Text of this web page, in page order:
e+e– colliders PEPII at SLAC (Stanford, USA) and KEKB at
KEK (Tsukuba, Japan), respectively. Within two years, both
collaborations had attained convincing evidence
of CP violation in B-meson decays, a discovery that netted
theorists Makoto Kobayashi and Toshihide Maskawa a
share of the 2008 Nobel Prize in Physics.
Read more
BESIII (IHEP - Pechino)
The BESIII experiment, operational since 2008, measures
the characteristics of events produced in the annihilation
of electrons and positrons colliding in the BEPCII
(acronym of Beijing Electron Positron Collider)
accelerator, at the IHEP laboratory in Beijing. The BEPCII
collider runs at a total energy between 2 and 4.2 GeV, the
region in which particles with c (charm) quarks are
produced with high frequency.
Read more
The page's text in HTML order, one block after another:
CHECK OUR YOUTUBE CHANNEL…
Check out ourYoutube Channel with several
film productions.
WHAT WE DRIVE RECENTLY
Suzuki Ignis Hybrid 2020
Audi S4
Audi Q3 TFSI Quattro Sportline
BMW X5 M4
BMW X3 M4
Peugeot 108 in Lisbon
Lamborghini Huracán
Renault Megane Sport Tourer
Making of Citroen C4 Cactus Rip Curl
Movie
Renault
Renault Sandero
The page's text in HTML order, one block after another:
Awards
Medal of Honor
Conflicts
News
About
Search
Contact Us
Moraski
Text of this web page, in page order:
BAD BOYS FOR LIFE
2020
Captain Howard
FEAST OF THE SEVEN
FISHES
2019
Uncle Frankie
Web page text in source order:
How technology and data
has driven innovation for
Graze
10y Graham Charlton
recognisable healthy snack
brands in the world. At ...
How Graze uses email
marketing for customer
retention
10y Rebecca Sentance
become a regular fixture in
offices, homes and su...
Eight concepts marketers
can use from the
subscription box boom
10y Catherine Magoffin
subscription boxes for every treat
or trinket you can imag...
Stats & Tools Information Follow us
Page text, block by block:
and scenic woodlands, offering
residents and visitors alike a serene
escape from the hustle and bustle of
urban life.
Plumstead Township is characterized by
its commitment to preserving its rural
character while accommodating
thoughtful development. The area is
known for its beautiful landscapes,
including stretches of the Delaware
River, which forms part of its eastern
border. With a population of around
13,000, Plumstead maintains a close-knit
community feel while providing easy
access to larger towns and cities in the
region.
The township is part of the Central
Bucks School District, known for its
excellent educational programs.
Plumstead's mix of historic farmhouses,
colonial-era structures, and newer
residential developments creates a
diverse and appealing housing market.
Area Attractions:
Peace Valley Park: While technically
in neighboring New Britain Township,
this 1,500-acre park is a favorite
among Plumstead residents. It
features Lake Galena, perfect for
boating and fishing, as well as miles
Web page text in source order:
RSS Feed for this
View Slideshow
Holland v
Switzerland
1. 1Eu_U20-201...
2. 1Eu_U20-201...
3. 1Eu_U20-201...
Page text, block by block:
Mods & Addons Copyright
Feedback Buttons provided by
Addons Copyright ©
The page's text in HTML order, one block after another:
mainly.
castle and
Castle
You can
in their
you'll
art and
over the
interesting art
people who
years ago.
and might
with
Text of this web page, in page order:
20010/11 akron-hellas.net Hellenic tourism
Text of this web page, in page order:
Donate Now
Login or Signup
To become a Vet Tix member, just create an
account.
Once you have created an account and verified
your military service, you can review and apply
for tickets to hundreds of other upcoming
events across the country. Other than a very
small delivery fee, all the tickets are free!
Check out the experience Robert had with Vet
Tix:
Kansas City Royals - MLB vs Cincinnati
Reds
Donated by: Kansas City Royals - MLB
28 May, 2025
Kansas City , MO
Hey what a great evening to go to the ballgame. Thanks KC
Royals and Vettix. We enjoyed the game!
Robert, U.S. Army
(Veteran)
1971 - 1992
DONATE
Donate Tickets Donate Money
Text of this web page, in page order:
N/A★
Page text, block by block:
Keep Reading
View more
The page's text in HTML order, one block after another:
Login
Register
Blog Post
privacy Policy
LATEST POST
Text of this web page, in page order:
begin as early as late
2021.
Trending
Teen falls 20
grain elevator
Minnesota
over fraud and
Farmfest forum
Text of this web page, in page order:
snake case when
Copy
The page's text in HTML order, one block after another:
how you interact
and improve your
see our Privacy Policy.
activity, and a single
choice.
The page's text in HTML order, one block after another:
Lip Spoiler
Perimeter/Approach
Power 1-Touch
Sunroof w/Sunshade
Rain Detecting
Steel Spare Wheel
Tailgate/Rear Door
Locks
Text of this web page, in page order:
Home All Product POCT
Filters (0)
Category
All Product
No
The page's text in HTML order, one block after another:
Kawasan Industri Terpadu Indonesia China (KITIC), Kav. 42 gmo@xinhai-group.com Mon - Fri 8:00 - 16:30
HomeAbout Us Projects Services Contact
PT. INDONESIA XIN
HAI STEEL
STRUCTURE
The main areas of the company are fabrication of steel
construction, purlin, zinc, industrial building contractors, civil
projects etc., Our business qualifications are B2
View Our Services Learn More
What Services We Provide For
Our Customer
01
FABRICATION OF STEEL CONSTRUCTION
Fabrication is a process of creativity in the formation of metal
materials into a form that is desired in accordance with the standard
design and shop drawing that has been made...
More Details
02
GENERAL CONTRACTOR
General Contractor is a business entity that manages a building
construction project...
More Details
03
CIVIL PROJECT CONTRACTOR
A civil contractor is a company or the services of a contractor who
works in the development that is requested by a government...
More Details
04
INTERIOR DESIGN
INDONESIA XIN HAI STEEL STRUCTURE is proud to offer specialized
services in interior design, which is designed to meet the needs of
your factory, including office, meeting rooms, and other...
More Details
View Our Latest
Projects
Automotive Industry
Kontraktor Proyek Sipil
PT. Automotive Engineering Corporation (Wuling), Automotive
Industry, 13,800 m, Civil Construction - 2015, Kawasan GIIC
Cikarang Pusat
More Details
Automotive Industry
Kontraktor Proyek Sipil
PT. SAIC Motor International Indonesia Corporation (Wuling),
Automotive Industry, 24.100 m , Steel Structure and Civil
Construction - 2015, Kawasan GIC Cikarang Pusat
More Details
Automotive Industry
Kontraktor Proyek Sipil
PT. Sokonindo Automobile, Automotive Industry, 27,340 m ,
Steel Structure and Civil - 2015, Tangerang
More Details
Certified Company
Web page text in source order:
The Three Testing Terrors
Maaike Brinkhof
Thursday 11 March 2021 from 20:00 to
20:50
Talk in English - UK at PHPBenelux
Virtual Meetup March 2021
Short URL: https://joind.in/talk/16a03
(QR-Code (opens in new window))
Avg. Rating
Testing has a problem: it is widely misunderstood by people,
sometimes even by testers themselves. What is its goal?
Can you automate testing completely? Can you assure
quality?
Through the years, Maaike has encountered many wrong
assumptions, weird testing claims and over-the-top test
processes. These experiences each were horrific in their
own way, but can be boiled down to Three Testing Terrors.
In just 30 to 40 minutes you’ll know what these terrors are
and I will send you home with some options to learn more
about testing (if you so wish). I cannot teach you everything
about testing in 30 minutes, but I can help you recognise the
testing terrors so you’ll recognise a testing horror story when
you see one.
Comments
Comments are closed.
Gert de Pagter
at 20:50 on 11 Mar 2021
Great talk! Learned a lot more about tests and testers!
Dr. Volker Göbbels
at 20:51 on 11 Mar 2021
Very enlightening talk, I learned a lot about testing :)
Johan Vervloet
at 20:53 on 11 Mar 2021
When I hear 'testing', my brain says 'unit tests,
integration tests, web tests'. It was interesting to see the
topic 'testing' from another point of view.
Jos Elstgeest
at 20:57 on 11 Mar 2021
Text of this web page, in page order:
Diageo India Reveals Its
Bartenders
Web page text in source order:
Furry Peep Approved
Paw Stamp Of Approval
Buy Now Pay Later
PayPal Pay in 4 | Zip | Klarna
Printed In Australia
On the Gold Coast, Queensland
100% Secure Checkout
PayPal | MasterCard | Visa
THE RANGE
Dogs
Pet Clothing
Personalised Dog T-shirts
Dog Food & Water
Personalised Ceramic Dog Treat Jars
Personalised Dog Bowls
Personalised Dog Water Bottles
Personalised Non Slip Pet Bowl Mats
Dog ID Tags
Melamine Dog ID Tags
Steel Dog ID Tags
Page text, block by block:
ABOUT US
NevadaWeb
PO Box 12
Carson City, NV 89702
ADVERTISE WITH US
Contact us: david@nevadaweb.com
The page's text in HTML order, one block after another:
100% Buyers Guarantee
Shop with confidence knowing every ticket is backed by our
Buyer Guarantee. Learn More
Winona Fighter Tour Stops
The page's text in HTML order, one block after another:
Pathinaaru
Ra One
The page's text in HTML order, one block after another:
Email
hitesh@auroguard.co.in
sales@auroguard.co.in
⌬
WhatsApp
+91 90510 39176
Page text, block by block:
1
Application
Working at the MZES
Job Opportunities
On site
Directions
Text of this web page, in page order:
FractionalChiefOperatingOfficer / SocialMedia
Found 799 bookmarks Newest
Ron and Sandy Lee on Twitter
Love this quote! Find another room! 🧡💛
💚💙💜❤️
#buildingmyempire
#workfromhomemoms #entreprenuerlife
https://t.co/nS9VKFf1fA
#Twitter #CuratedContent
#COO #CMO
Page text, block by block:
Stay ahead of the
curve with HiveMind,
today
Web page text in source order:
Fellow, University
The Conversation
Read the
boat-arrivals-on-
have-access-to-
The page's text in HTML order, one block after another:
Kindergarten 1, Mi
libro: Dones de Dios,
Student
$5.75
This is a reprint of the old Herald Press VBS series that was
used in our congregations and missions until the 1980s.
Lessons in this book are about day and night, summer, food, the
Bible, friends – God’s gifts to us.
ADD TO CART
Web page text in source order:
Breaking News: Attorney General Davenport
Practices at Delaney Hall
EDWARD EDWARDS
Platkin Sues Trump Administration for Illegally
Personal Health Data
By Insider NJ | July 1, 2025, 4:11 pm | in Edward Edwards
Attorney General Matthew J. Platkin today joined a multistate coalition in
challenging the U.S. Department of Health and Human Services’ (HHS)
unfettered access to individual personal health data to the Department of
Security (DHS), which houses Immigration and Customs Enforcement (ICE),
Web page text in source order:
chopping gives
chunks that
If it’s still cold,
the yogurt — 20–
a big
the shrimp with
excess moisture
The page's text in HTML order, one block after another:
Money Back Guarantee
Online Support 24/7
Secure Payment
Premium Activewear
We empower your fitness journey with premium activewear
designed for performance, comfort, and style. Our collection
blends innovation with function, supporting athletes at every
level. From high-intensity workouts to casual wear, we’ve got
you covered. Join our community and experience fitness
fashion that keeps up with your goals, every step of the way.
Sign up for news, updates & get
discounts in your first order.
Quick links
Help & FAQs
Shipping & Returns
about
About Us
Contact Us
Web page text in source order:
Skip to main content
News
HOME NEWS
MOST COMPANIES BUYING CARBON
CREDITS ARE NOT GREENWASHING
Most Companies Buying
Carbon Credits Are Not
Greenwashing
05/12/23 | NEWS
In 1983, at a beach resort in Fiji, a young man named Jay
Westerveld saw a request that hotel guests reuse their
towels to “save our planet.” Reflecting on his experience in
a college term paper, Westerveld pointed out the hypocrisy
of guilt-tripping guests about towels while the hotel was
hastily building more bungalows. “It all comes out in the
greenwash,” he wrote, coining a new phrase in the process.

***

**What is being asked**
Repeat each line of the data above, exactly as it appears, from the first through the line that contains "of CP violation".

**Answer**
Text of this web page, in page order:
e+e– colliders PEPII at SLAC (Stanford, USA) and KEKB at
KEK (Tsukuba, Japan), respectively. Within two years, both
collaborations had attained convincing evidence
of CP violation in B-meson decays, a discovery that netted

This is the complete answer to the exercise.